## To do
Find "Structures and improvements" and "Cost Element (CE)" in the records below. Copy the lines holding them and every line between, exactly, and no others.

## Information given
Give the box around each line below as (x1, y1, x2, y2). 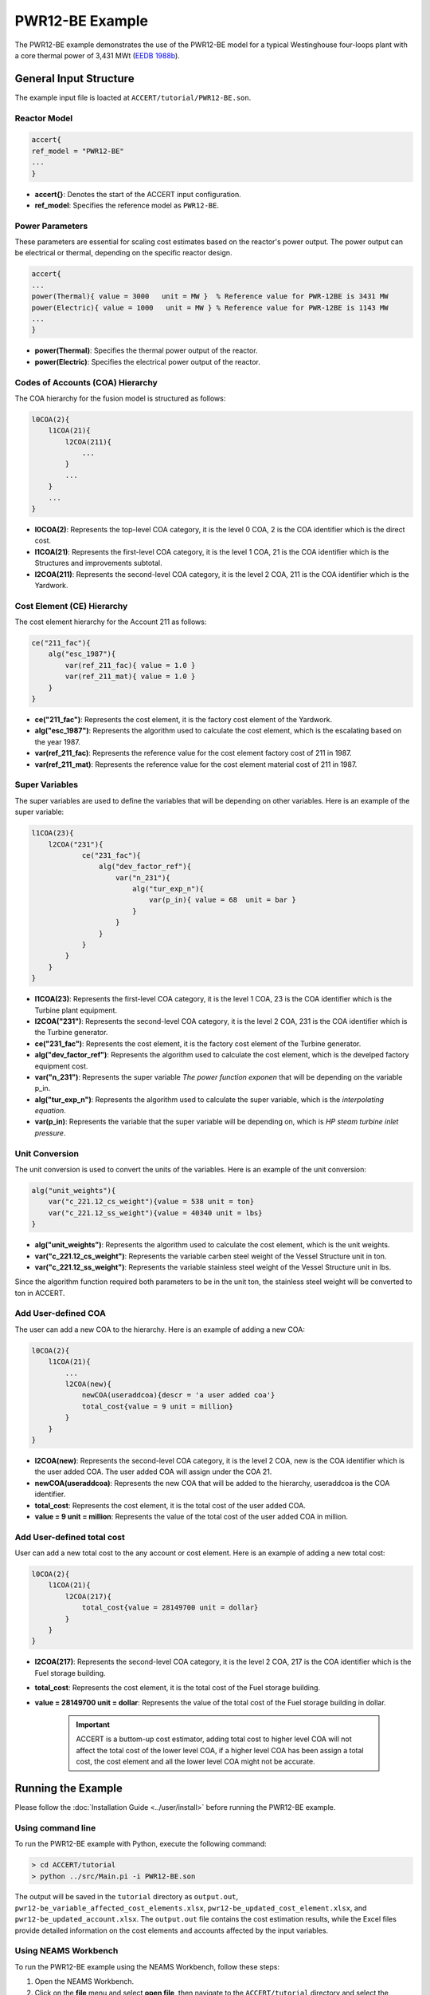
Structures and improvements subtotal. (34, 559, 162, 568)
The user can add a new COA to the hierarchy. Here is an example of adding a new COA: (14, 1325, 306, 1334)
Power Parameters (14, 220, 88, 231)
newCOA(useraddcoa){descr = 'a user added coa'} (81, 1391, 276, 1400)
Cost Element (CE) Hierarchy (14, 600, 128, 611)
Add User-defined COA (14, 1308, 107, 1319)
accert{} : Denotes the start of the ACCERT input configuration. (34, 189, 242, 199)
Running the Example (14, 1781, 123, 1795)

## Result
Structures and improvements subtotal. (34, 559, 162, 568)
The user can add a new COA to the hierarchy. Here is an example of adding a new COA: (14, 1325, 306, 1334)
Power Parameters (14, 220, 88, 231)
newCOA(useraddcoa){descr = 'a user added coa'} (81, 1391, 276, 1400)
Cost Element (CE) Hierarchy (14, 600, 128, 611)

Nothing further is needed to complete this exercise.